幽深的树林里,沈长安对着手上的扳指又急又恼的不停碎碎念着,这场景怎么看怎么诡异。
然而磨叽了半天,扳指依旧没有任何变化。
“嘶——行叭,你个破扳指非得让我受伤才开心!”
这么说着,沈长安挪了挪身子靠近了插在地上的渊虹,右手手腕的部分毫不留情的划过剑刃,细嫩的皮肤立刻裂开,滴滴鲜血落到了地上。
沈长安皱了皱眉,连忙把还在流血的手腕放在了盖聂的身上,任由那些血液滴落进伤口里。
不一会后,扳指终于有了动静,碧玉内红色的部分如液体一般的流动起来,打着旋的逐渐和绿色的那半组成了阴阳太极的形状。
那道狰狞恐怖的伤口渗血的速度开始变慢,并以肉眼微微可见的速度缓缓愈合起来,虽然速度不快,但也聊胜于无。
担心移动身体会中断治愈的沈长安硬生生的维持了跪坐的姿势一柱香时间,等到双腿麻到彻底失去了知觉,他才放下了已经僵硬的无法弯曲的手臂。
盖聂身上的伤口已经停止了渗血,虽然没有愈合如初但看上去也像是已经精心治疗了许多天的样子,有的地方都开始结痂了,而以这道伤口为中心围绕在附近的细碎外伤全部愈合如初甚至没有留下一丝痕迹,如果这时再看盖聂身体远端的伤口的话,会发现恢复状态形成了鲜明的对比。
沈长安对此见怪不怪,甚至有些得意洋洋。
几个月前一次遭到杀手伏击时受了致命伤,本以为自己的生命就要止于此,可昏昏沉沉睡了一觉再醒来时惊讶的发现自己身上的伤都已经愈合的差不多了,而盯着手上正闪烁着迷蒙光芒的扳指的时候也隐约想起了过去的什么,比如这扳指的名字是‘折戟’,比如这扳指能让自己百毒不侵且让身体的恢复速度异于常人。
即使失去了记忆,即使对天下诸事不明,沈长安心里却也清楚,自己的这枚扳指必定是个绝世珍宝,可当初为什么自己会给它取‘折戟’这种寓意不好的名字呢?而折戟折戟……会不会还有沉沙?
每每想到这里,沈长安就会感觉头痛欲裂无法继续思考,几次之后,他便不再多想,只是安安心心的用着这个宝贝。
而这次战斗结束后自己的精力恢复这么快的原因也是如此,说真的,刚才天明质问的时候,沈长安还真慌了一下。
为了不再生事端本该是把折戟的秘密藏的好好的,可看着盖聂那副受了重伤痛苦又憔悴的模样,况且其中也有为了保护自己的成分,沈长安实在是于心不忍,想着死马当活马医试一把,没想到居然真的成了!

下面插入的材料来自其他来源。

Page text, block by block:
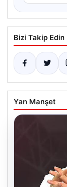
Bizi Takip Edin
Yan Manşet
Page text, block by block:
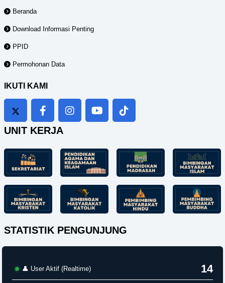
Beranda
Download Informasi Penting
PPID
Permohonan Data
IKUTI KAMI
UNIT KERJA
STATISTIK PENGUNJUNG
👤 User Aktif (Realtime) 14
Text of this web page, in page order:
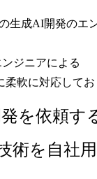
生成AI開発のエ
ジニアによる
軟に対応してお
を依頼す
術を自社
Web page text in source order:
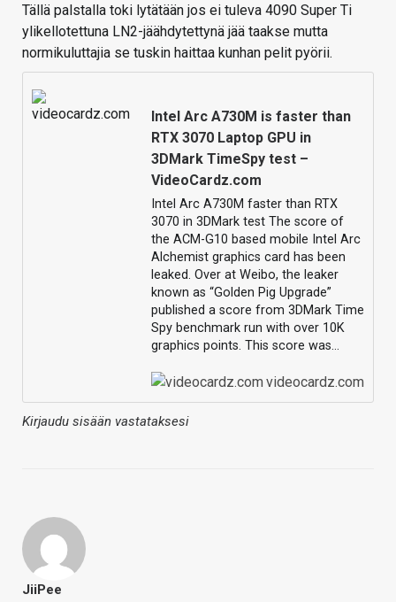
Tällä palstalla toki lytätään jos ei tuleva 4090 Super Ti
ylikellotettuna LN2-jäähdytettynä jää taakse mutta
normikuluttajia se tuskin haittaa kunhan pelit pyörii.
Intel Arc A730M is faster than
RTX 3070 Laptop GPU in
3DMark TimeSpy test –
VideoCardz.com
Intel Arc A730M faster than RTX
3070 in 3DMark test The score of
the ACM-G10 based mobile Intel Arc
Alchemist graphics card has been
leaked. Over at Weibo, the leaker
known as “Golden Pig Upgrade”
published a score from 3DMark Time
Spy benchmark run with over 10K
graphics points. This score was…
videocardz.com
Kirjaudu sisään vastataksesi
JiiPee
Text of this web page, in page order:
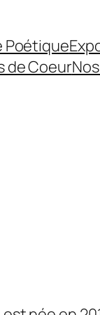
Poétique
de Coeur
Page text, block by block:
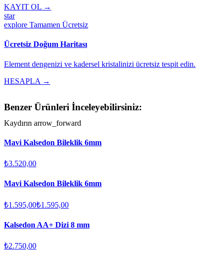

虽然折戟用在盖聂身上的效果并没有用在自己身上那么好,但也足以让人捡回一条命。
把盖聂的衣服整理如初后,感到格外身心俱疲的沈长安瘫坐在地上,一边锤着发麻的双腿一边等待着天明带回食物。
沈长安无聊的四处观望,猛地注意到了摇动树枝上的几只鸟。
幽寂树林里鸟这种生物向来是不少见的,但树枝上这几只鸟倒颇为有趣。
那是几只体型娇小的鸟,除了腹部是白色其余的地方都是蓝色,颈部还有着一圈项链模样的黑色条纹,黑喙细爪,一双金色的眼睛滴溜溜的转着好似在思考。
那几只鸟敛着翅膀站在树枝上沐浴在黄昏里,看上去高贵而机敏,鸟的身躯也都是玲珑饱满的似乎从未因为食物而发过愁,一个个都应当时有主人精心呵护照顾的。
不知道是不是错觉,沈长安总觉得那几只鸟的眼神深邃的如同能看穿自己的心一般,一直盯着自己就像是正在……
监视?
沈长安眯起眼睛回盯着那几只鸟,心里突然有一种不好的预感,在大脑更多思考之前,右手手腕一抬便已经将从地上捏起的石子发射了出去。
石子划过空气直直的打向那几只鸟,离得最近的两只发出呀呀的叫声然后掉落到地上,最远的那只鸟被惊的跳起恰好躲了过去,却也不敢更多留恋只是扑楞楞飞去,留下了一串听起来苍凉而尖锐的叫声。
沈长安走过去捡起了已经死去的小鸟细细打量着,他总觉得自己过去似乎在哪里见过这种鸟,思来想去了许久,最终只想起了‘谍翅’这个名字。
谍翅嘛……倒还真是意外的适合它们的外形。
这么想着,沈长安笑了起来,但很快,他的笑容就被右手手腕处突然传来的尖锐刺痛给抹去了。
沈长安立刻丢下了手中的小鸟,连忙抬起手腕查看情况,只见自己刚才用剑划开的那道伤口正在扩大。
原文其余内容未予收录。